Another brilliant part was a Vincent cameo. He was chauffering around his love while Cameron made the call to another wardrobe maker. The costumes this guy came up with were beautiful, but when Naomi put hers on, those censors had to blur out her “cookie.” Wow. Needless to say, it wasn’t flattering to Naomi’s body type at all, and Cameron had the nerve to go to Seamstress Sandra and ask if she could fix it. Sandra wasn’t in the mood to play games and even when they forced an apology out of Cameron, Sandra still said no, she would not fix what someone else didn’t make right. Love it!!!
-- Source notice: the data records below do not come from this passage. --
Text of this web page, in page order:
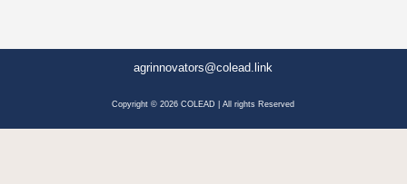
agrinnovators@colead.link
Copyright © 2026 COLEAD | All rights Reserved
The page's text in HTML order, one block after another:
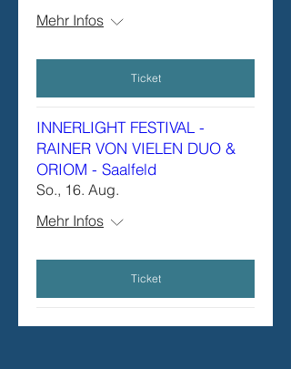
Mehr Infos
Ticket
INNERLIGHT FESTIVAL -
RAINER VON VIELEN DUO &
ORIOM - Saalfeld
So., 16. Aug.
Mehr Infos
Ticket
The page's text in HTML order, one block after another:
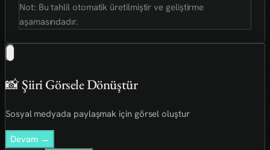
Not: Bu tahlil otomatik üretilmiştir ve geliştirme
aşamasındadır.
📸 Şiiri Görsele Dönüştür
Sosyal medyada paylaşmak için görsel oluştur
Devam →
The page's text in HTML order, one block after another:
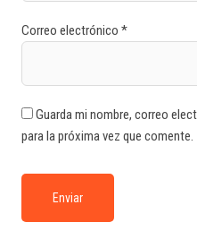
Correo electrónico *
Guarda mi nombre, correo
para la próxima vez que comente.
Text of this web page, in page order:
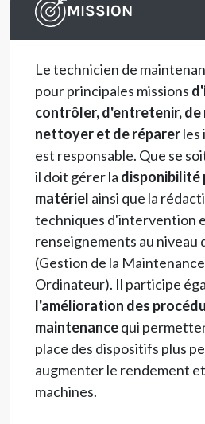
MISSION
Le technicien de
pour principales missions
contrôler, d'entretenir, de
nettoyer et de réparerles
est responsable. Que se
il doit gérer la disponibilité
matériel ainsi que la
techniques d'intervention
renseignements au niveau
(Gestion de la
Ordinateur). Il participe
l'amélioration des
maintenancequi
place des dispositifs plus
augmenter le rendement
machines.
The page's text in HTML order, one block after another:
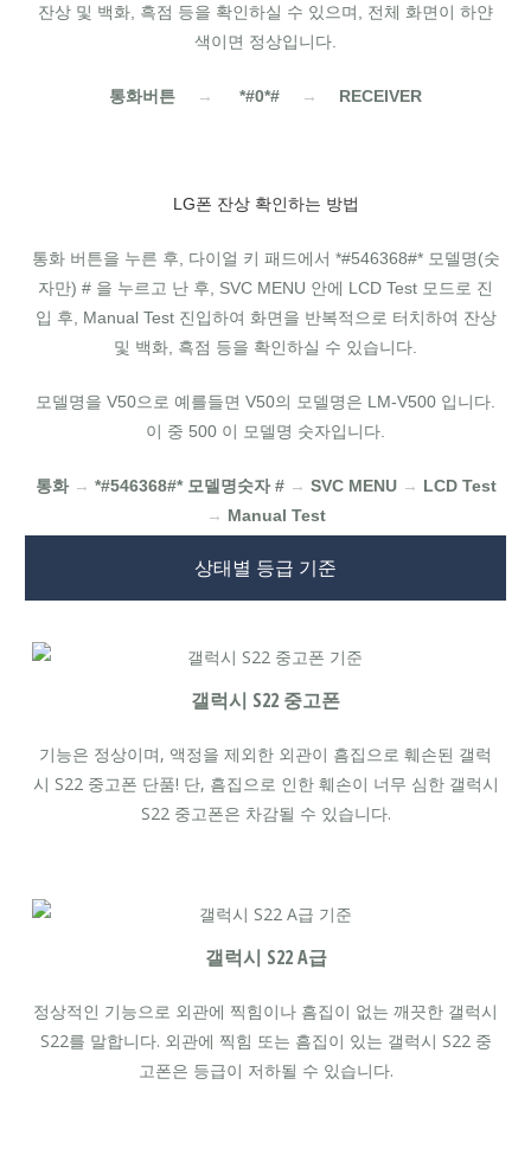
잔상 및 백화, 흑점 등을 확인하실 수 있으며, 전체 화면이 하얀
색이면 정상입니다.
통화버튼 → *#0*# → RECEIVER
LG폰 잔상 확인하는 방법
통화 버튼을 누른 후, 다이얼 키 패드에서 *#546368#* 모델명(숫
자만) # 을 누르고 난 후, SVC MENU 안에 LCD Test 모드로 진
입 후, Manual Test 진입하여 화면을 반복적으로 터치하여 잔상
및 백화, 흑점 등을 확인하실 수 있습니다.
모델명을 V50으로 예를들면 V50의 모델명은 LM-V500 입니다.
이 중 500 이 모델명 숫자입니다.
통화 → *#546368#* 모델명숫자 # → SVC MENU → LCD Test
→ Manual Test
상태별 등급 기준
갤럭시 S22 중고폰
기능은 정상이며, 액정을 제외한 외관이 흠집으로 훼손된 갤럭
시 S22 중고폰 단품! 단, 흠집으로 인한 훼손이 너무 심한 갤럭시
S22 중고폰은 차감될 수 있습니다.
갤럭시 S22 A급
정상적인 기능으로 외관에 찍힘이나 흠집이 없는 깨끗한 갤럭시
S22를 말합니다. 외관에 찍힘 또는 흠집이 있는 갤럭시 S22 중
고폰은 등급이 저하될 수 있습니다.
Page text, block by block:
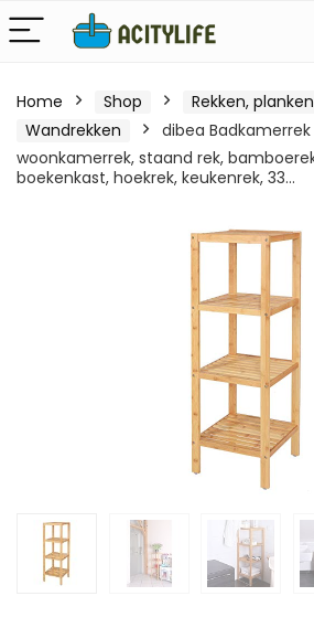
Home Shop
Rekken,
Wandrekken
dibea
woonkamerrek, staand rek,
boekenkast, hoekrek, keukenrek, 33…

Didn’t exactly love Nikki Bella last night, that’s for sure! Spoiled rotten and snobby. Okay, who am I kidding. I LOVE Nikki, and once I saw the size of John’s personal closet, I wanted to cry tears of bitterness and hate because I will never come that close to luxury ever. It’s a shame because I would be the perfect trophy wife, but we’re not going to get into that. Casa de Cena was beautiful and I’m so glad we got to see Nikki and Brie Bella do a life swap so to speak. We know Brie is mother Earth and would be perfectly fine living off the land, but even she enjoyed her stay in the Cena castle, and when it was put up against Daniel Bryan‘s childhood home, she came to a huge realization that scared her. Brie finally realized how much she was willing to sacrifice for Daniel, because she loves him just that much. I definitely think there’s going to be a long discussion next episode about where Brie and Daniel end up raising their family. It made me kind of laugh when Cena asked Brie if Daniel’s childhood home was even big enough for two kids.
Oh and just to touch on the superficial, the wood chopping contest had some eyecandy. Totally swooning and drooling over John and Daniel. Totally hating on Brie and those abs. Girl has got it going on and I’m totes jelly. Seriously.
The lack of Natalya (Nattie) was rather depressing but next week should give us more of our favorite Canadian Diva. It also seems that JoJo is going to get a harsh reality check with what she’s signed up for. Total Divas is my FAVORITE addiction and I’m totally counting down the days until the next episode airs. It totally triumphs everything on the WWE’s actual wrestling programs, Monday Night Raw and Friday Night SmackDown. This week better fly by fast!